In-House Counsel, Interview Stories, Job Searches

Inside Straight: Thinking About Interviews

People have occasionally asked me for advice about interview techniques.

My suggestion has always been short and pointed: “Say something smart. Say something funny. Ask a good question. And get the heck out of there.”

What about on the other side of the table? I really don’t trust interviews. I don’t believe that it’s possible to tell during a half hour or an hour whether someone is truly competent or a great bluffer. I never thought I learned much from forcing people to talk about their résumés. So when I was interviewing candidates for jobs at a big law firm, I’d try to identify something that the applicant claimed to know — a practice area, a procedural issue, a case the person had defended — and engage the person on that subject. I figured that I was thus showing interest in something about the applicant while giving myself a chance to assess whether the applicant was sentient.

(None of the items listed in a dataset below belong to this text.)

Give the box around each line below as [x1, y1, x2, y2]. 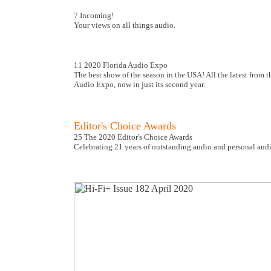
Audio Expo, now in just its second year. [74, 80, 205, 89]
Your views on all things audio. [74, 21, 175, 30]
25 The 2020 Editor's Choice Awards [74, 132, 192, 142]
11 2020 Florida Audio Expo [74, 60, 169, 70]
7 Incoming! [74, 11, 116, 20]
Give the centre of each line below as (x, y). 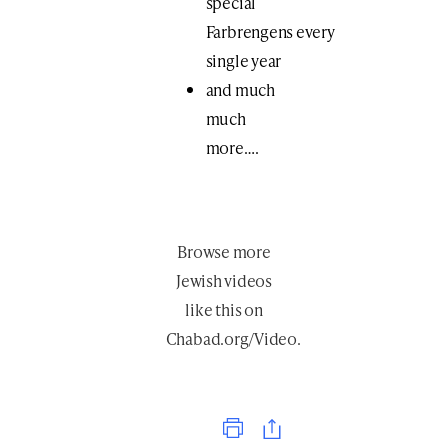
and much (240, 89)
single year (243, 60)
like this (213, 310)
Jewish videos (223, 281)
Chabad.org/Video (231, 339)
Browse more (224, 252)
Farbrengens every (270, 31)
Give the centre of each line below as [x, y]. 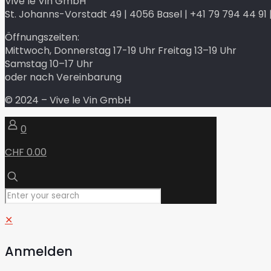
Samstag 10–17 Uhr [49, 64]
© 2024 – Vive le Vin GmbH [68, 100]
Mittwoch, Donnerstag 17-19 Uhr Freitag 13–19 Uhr [121, 51]
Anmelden [39, 251]
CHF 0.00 [26, 152]
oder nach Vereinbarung [63, 77]
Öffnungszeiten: [42, 37]

But now I work at a place that sells human resources consulting as part of its business. That requires folks to think a little harder about interviewing techniques. After all, if you’re offering professional advice about conducting interviews, you ought to interview your own job applicants effectively. I’ve recently been educated on this subject and, as a dutiful blogger, I’ll share with you what I’ve learned. What is behavioral interviewing, and why is it better than traditional interview techniques?

Think about the competency you want to assess. If you’re interested in judging the applicant’s flexibility, ask something like: “Give me an example of a time when a project you were involved with did not produce the outcome that you expected. What was your role? How did you handle the situation? Was it a successful approach?”

If you want to judge communications skills, you might ask: “Tell me about a time when you made a mistake that hurt a client or colleague. What was the situation? What approach did you take to telling the client or colleague about your error? What was the result?”

If you’re thinking about teamwork, you might ask: “Give me an example of something you’ve done to motivate a team and how you measured any improvement.”

What’s the benefit of conducting behavioral interviews?

First, it’ll put some spice in your life. Admit it: You’ve spent years doing traditional interviews. Break up your routine. Do something different. Live a little.

Second, spare the applicant the torture of explaining over and over again the thesis of some publication or why he left some earlier job. You’re not just putting variety into your life; you’re adding variety to the applicant’s life, too. You’re almost a hero.

Finally, empirical evidence suggests that behavioral interviews are better able to predict an applicant’s job performance than traditional interviews are. I don’t have a clue about the methodology here, but I’m looking at a piece of paper that reports that traditional interviews have a “mean predictive validity” of only .20 to .42, whereas behavioral interviews have a “mean predictive validity” of .50 to .58. (You have to love those social scientists. Lord knows how they generate those numbers or what the heck they mean, but I, for one, will not pass up a chance for a .30 to .16 improvement in the mean predictve validity of an interview I conduct. That would be like giving away free money, wouldn’t it?)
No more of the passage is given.